Chalutier qui s’est déjà illustré dans l’actualité maritime en 2001 :

Gure Lana et Tethys - 13 février 2001
Le patrouilleur des affaires maritimes Iris procède le 13 février, dans le sud de la chaussée de Sein, au contrôle de deux navires de pêche franco-espagnols immatriculés à Bayonne. Un procès-verbal pour pêche en zone interdite est dressé à l’encontre des navires qui sont déroutés vers Brest où le produit de leur pêche est saisi.
[Source Marine Nationale].

Gure Lana et Tethys - 15 février 2001
Deux chalutiers franco-espagnols arraisonnés au sud d’Armen.
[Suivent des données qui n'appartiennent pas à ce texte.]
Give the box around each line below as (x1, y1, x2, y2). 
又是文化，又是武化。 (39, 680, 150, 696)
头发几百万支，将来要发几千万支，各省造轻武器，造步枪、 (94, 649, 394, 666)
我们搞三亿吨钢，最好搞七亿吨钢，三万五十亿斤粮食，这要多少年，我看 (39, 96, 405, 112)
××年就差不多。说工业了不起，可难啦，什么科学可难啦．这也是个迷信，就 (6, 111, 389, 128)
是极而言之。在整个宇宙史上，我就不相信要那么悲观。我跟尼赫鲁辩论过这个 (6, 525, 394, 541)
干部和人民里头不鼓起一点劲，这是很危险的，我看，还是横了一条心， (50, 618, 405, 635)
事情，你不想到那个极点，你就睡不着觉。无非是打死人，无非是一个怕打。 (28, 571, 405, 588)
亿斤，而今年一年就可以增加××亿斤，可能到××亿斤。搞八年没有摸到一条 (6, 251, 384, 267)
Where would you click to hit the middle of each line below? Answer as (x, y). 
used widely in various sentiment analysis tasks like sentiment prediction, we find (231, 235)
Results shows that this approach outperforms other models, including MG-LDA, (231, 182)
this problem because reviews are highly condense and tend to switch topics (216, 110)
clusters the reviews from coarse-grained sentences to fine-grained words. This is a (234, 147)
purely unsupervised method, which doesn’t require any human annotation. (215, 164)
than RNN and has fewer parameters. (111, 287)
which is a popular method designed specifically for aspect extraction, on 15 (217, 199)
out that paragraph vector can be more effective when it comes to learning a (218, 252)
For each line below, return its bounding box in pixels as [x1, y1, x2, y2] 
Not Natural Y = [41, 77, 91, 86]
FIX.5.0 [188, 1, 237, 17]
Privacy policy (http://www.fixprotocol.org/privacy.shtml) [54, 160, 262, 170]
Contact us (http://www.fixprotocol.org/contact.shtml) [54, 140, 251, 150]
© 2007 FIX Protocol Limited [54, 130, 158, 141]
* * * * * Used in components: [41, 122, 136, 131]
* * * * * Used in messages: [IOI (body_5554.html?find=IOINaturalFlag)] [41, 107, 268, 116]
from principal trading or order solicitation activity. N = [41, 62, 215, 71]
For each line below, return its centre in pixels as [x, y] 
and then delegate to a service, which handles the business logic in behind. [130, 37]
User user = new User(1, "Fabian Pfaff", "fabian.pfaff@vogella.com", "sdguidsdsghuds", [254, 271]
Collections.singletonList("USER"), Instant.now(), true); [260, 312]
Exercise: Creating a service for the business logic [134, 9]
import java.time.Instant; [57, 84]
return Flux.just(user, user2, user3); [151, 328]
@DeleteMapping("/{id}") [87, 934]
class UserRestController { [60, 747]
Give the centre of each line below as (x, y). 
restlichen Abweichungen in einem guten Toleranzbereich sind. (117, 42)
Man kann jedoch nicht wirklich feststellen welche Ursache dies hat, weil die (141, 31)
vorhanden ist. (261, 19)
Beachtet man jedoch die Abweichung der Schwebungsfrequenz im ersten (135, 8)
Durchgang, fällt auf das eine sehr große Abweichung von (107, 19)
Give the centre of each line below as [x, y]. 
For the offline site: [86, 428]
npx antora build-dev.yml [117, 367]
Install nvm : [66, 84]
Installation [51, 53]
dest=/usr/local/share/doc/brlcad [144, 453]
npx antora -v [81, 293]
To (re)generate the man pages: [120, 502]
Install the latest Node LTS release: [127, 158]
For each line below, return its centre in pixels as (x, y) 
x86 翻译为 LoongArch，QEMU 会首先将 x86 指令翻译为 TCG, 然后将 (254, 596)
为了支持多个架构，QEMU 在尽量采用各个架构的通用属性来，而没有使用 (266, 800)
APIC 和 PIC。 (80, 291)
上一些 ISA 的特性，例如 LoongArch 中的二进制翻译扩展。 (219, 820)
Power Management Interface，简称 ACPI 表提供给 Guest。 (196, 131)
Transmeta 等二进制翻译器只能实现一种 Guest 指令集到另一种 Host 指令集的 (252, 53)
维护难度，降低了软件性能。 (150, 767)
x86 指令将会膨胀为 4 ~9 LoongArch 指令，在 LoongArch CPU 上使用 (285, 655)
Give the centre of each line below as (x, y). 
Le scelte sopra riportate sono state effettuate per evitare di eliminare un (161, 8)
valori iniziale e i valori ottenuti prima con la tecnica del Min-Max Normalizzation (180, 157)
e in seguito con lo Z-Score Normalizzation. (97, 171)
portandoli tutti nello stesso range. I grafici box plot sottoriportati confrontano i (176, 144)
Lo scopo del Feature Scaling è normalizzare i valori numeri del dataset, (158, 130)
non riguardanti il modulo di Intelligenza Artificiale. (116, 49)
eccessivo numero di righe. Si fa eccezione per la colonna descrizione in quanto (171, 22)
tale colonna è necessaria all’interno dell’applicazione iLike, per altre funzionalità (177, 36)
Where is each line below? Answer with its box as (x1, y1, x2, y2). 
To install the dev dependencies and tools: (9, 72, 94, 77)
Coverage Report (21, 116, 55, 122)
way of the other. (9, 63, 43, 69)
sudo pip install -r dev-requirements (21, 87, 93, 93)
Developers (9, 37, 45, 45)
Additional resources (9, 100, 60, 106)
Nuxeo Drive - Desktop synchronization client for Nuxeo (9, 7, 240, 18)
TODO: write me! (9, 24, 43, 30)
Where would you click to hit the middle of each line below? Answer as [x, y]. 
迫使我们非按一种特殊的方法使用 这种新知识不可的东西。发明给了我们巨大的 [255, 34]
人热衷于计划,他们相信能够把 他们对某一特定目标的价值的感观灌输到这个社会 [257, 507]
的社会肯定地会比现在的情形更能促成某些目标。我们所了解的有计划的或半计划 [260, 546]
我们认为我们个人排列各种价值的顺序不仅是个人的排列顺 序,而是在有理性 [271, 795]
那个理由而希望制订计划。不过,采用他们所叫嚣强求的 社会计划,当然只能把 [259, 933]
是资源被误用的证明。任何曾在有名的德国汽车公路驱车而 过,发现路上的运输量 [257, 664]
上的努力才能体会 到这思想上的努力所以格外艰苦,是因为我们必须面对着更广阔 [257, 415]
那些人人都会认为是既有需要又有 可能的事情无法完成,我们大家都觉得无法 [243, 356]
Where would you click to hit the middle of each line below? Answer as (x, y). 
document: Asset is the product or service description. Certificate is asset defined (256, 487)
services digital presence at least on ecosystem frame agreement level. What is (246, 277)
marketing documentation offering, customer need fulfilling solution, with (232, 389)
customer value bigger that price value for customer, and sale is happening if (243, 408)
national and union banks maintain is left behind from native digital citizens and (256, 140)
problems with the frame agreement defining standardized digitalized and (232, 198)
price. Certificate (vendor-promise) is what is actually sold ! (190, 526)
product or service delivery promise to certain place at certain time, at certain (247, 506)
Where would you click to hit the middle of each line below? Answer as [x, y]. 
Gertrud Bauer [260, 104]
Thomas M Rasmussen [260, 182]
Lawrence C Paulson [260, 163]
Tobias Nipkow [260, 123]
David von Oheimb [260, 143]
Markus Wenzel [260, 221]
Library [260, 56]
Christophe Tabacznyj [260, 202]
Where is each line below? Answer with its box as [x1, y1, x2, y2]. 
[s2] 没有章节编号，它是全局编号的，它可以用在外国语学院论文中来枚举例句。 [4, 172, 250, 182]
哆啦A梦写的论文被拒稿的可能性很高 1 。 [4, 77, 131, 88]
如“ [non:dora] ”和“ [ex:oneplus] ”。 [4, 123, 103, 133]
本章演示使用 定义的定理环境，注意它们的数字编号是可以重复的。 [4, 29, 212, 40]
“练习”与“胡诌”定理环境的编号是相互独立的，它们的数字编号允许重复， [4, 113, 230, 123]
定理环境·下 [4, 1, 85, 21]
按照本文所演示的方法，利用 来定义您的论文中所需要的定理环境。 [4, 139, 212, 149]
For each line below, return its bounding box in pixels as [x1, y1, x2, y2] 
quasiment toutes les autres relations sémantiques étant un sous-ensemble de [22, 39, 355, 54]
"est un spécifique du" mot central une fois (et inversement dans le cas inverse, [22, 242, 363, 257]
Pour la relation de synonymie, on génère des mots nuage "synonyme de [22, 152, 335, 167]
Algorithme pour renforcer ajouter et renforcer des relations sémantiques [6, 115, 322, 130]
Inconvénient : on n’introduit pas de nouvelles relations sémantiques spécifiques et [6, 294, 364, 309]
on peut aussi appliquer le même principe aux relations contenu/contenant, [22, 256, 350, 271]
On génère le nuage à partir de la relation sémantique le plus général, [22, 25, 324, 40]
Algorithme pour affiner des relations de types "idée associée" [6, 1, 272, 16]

Deux chalutiers pélagiques franco-espagnols ont été arraisonnés jeudi vers 16 h 30 par le patrouilleur des Affaires maritimes “Iris”, commandé par Lucien Fanton assisté de Patrick Desson. Au moment des faits, les deux bateaux fautifs pêchaient à quelques milles au sud d’Armen, c’est-à-dire dans le suroît de l’île de Sein. Cette zone de pêche leur est strictement interdite.

Les deux chalutiers ont été arraisonnés dans une zone de pêche qui leur est strictement interdite. Les 24 tonnes de pêche réalisées par le “Gure-Lana” et du “Téthys” ont été vendues hier matin aux enchères à Brest.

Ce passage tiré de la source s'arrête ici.